Here is how specific retry scenarios map to actual delays according to the source implementation:

```elixir

# First retry (continuation) - immediate recovery

attempt = 1
metadata = %{delay_type: :continuation}

# Returns: 1,000 ms (1 second)

# Second retry (first failure backoff)

attempt = 2
metadata = %{delay_type: :failure}

# Calculates: min(10_000 * (1 <<< 0), 300_000) = 10,000 ms (10 seconds)

# Fifth retry (exponential doubling)

attempt = 5
metadata = %{delay_type: :failure}

# Calculates: min(10_000 * (1 <<< 3), 300_000) = 80,000 ms (80 seconds)

# Eighth retry (cap enforced)

attempt = 8
metadata = %{delay_type: :failure}

# Calculates: min(10,000 * 128, 300,000) → 300,000 ms (5 minutes)

```

## Summary

- **Continuation retries** use a fixed **1-second** delay defined by `@continuation_retry_delay_ms` for the first attempt on running tasks
- **Failure retries** apply exponential backoff starting at **10 seconds** and doubling via the `retry_delay/2` function in [`orchestrator.ex`](https://github.com/openai/symphony/blob/main/orchestrator.ex)
- The calculation `10s × 2^n` is capped at **300,000 ms** (5 minutes) via the `max_retry_backoff_ms` configuration setting
- All delays are scheduled asynchronously using `Process.send_after/3` to maintain system responsiveness

## Frequently Asked Questions

### What is the shortest possible delay between Symphony retries?

The minimum delay is **1,000 milliseconds** (1 second), applied exclusively to continuation retries when `delay_type` is set to `:continuation` and the attempt number is 1. All subsequent failures wait at least 10 seconds.

### How does Symphony prevent infinite exponential growth in retry intervals?

The system enforces a hard ceiling via the `max_retry_backoff_ms` configuration parameter, which defaults to **300,000 milliseconds** (5 minutes) as defined in the config schema. Once the calculated `10s × 2^n` value exceeds this limit, Symphony clamps the delay to the maximum configured value.

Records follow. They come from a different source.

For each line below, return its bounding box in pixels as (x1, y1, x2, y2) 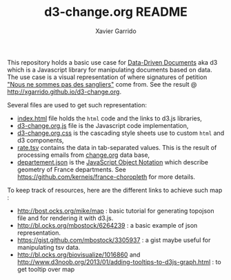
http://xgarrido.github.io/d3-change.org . (7, 87, 122, 96)
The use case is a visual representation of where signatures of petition (7, 73, 208, 81)
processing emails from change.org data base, (17, 151, 150, 159)
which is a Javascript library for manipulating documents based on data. (7, 65, 212, 74)
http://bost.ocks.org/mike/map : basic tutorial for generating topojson (17, 206, 214, 215)
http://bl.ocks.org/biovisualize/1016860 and (17, 250, 141, 259)
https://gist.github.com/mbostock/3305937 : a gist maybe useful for (17, 235, 211, 244)
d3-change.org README (44, 4, 188, 20)
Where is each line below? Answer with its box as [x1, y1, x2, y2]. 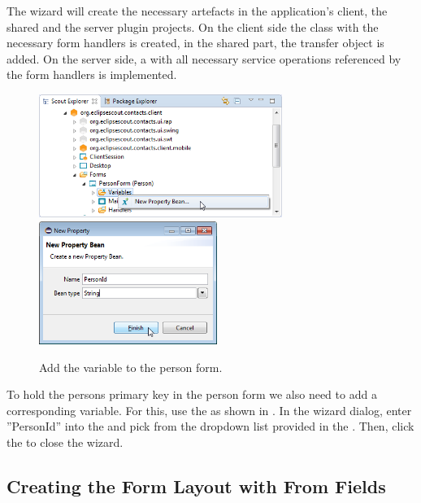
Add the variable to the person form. [39, 358, 223, 375]
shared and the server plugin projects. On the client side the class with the [7, 18, 379, 35]
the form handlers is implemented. [7, 66, 177, 83]
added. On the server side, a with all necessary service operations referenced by [7, 50, 401, 67]
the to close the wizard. [7, 433, 124, 450]
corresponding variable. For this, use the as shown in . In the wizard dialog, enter [7, 401, 412, 418]
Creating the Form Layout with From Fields [7, 473, 386, 498]
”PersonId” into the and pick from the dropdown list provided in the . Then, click [7, 418, 414, 435]
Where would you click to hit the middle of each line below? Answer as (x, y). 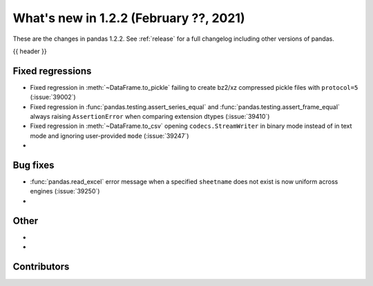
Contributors (41, 266)
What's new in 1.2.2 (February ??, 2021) (129, 18)
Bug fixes (34, 165)
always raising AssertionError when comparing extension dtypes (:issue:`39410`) (150, 117)
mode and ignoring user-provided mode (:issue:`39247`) (109, 135)
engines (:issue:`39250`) (65, 191)
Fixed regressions (52, 71)
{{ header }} (30, 51)
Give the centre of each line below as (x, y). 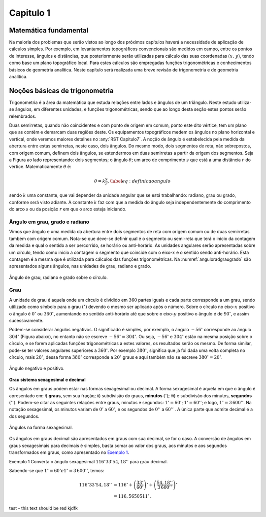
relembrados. (23, 116)
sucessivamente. (26, 321)
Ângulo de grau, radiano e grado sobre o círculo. (58, 277)
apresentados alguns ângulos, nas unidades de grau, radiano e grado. (80, 266)
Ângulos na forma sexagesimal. (41, 428)
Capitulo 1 (30, 13)
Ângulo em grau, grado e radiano (49, 222)
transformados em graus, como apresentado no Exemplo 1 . (69, 452)
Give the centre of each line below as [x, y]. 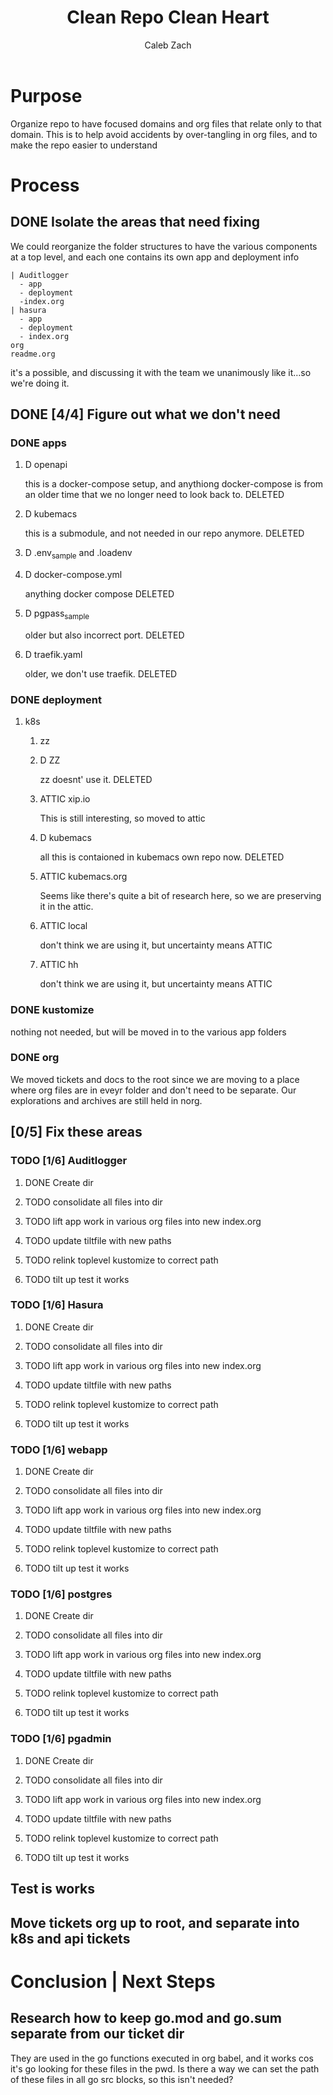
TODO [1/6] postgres [61, 1594]
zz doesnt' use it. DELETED [96, 780]
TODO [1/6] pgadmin [61, 1739]
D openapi [46, 465]
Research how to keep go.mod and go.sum [146, 2018]
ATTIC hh [59, 965]
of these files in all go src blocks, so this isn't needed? [122, 2079]
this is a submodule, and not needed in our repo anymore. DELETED [164, 533]
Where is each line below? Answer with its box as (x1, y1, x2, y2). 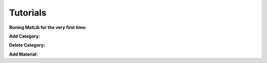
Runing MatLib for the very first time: (9, 24, 87, 30)
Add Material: (9, 51, 38, 57)
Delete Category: (9, 42, 45, 48)
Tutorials (9, 7, 46, 18)
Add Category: (9, 33, 41, 39)
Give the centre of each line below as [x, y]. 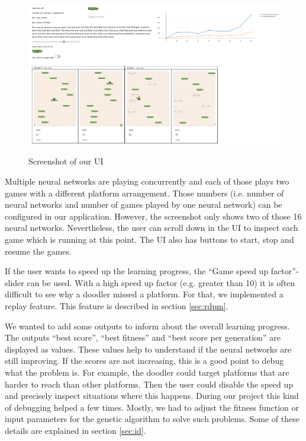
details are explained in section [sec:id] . [75, 430]
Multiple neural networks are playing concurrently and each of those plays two [147, 181]
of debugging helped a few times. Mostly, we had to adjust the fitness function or [152, 407]
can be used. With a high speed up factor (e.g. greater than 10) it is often [161, 282]
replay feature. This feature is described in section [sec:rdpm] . [117, 305]
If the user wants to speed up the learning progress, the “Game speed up [137, 271]
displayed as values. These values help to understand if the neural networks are [148, 349]
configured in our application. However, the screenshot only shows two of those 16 [153, 216]
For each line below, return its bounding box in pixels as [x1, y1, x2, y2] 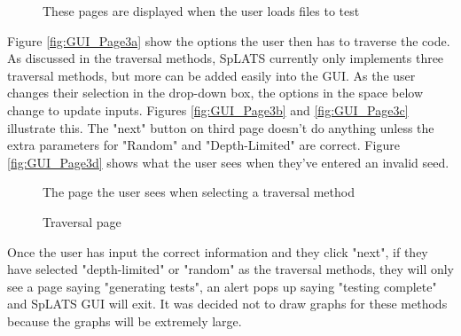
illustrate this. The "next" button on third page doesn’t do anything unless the [7, 118, 434, 137]
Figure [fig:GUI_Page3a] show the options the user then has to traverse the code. [7, 31, 450, 50]
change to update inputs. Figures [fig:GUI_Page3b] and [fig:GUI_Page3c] [7, 100, 409, 119]
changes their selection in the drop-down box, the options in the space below [7, 83, 423, 102]
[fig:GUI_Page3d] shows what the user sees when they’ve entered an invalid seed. [7, 152, 449, 171]
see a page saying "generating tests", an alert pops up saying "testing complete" [7, 277, 437, 295]
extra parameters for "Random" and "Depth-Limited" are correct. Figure [7, 136, 400, 154]
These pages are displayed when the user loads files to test [43, 2, 360, 20]
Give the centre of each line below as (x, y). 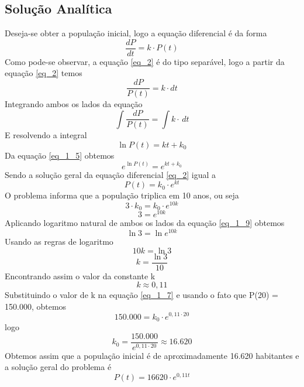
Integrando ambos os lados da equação (74, 104)
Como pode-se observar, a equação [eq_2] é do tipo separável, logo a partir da (145, 61)
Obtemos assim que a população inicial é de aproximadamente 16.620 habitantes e (152, 355)
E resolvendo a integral (46, 135)
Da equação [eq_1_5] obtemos (60, 155)
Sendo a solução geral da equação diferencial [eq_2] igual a (110, 174)
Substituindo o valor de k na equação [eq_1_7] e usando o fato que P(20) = (141, 295)
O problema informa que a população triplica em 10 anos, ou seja (122, 195)
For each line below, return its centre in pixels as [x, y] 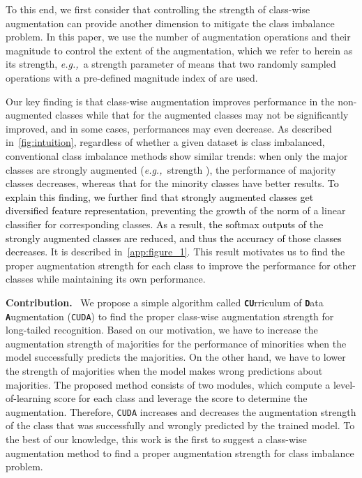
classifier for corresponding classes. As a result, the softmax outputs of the [165, 224]
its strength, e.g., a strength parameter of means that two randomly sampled [171, 64]
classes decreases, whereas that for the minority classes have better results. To [172, 183]
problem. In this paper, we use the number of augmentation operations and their [178, 37]
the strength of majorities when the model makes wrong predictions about [164, 370]
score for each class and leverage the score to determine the [181, 398]
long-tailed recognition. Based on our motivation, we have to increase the [162, 330]
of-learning [29, 398]
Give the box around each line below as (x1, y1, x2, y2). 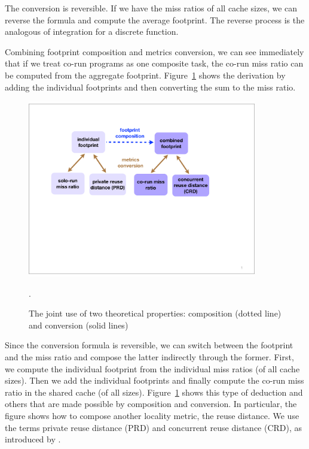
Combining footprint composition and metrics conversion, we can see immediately (5, 45, 304, 58)
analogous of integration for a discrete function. (5, 25, 179, 38)
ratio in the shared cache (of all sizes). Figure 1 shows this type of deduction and (5, 385, 303, 398)
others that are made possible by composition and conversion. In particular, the (5, 397, 297, 410)
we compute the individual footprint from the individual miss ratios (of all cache (5, 362, 300, 375)
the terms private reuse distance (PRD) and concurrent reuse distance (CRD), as (5, 421, 302, 433)
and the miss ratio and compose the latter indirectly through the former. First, (5, 351, 294, 363)
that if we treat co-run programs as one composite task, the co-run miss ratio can (5, 57, 304, 70)
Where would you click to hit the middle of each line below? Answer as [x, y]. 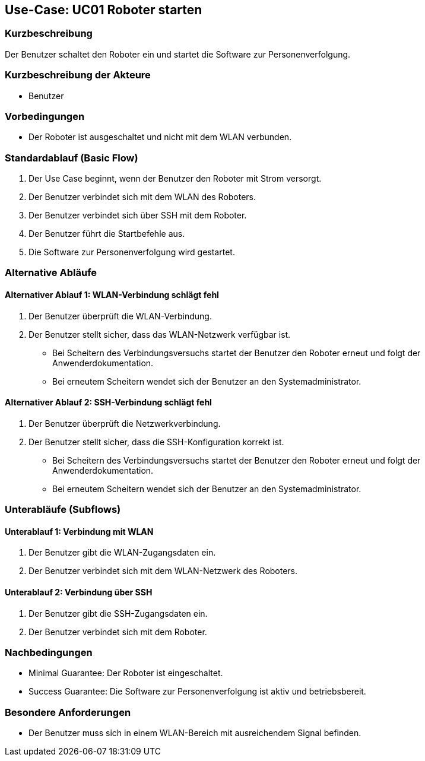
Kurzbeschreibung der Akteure [78, 75]
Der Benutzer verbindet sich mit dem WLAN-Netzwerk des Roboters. [163, 571]
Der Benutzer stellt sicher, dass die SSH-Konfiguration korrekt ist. [156, 442]
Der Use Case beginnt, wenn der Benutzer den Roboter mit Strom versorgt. [175, 179]
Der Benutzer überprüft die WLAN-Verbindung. [120, 316]
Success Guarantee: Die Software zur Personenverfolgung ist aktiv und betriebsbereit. [197, 692]
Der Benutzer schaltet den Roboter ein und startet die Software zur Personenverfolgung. [178, 54]
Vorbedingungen [45, 116]
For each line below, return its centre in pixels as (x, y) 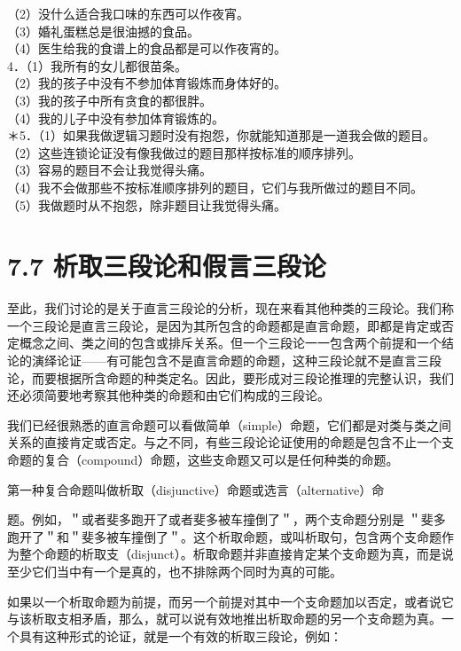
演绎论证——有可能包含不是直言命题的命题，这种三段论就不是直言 (224, 361)
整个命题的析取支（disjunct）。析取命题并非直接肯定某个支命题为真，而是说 (236, 554)
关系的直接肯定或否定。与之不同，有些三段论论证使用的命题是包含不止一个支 (230, 442)
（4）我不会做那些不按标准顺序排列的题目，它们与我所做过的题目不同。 (215, 187)
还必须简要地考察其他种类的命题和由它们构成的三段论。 (168, 395)
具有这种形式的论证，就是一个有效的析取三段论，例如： (180, 635)
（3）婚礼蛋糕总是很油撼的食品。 (103, 31)
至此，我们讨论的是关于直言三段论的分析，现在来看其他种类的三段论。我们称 (230, 308)
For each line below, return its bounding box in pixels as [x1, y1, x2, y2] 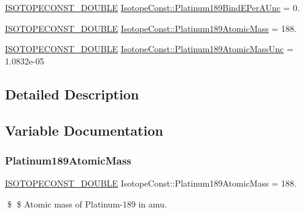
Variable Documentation [5, 120, 163, 139]
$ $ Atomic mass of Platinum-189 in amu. [7, 197, 167, 210]
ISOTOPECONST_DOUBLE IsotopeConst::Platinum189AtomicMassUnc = [5, 42, 294, 55]
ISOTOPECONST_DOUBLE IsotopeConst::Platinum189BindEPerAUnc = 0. [5, 1, 300, 14]
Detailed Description [5, 84, 139, 103]
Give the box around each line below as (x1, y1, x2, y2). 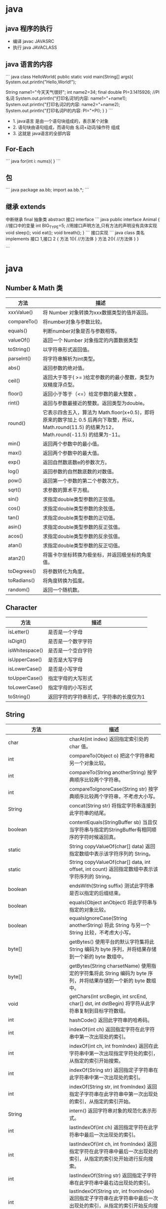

### Why does the orchestrator use bit-shifting (`1 <<< n`) instead of standard multiplication?

Elixir's left bit-shift operator provides an efficient, low-overhead method to calculate powers of two (2^n). This micro-optimization in the `retry_delay/2` function reduces CPU cycles when computing delays during high-frequency retry storms involving hundreds of concurrent agent tasks.

### Can I customize the base retry delay for Symphony agent failures?

The base delay of 10 seconds is hardcoded as `@failure_retry_base_ms` in the orchestrator module. While you cannot override this constant without modifying the source code, you can adjust the `max_retry_backoff_ms` configuration to control the upper bound of the exponential curve, effectively limiting the maximum wait time between recovery attempts.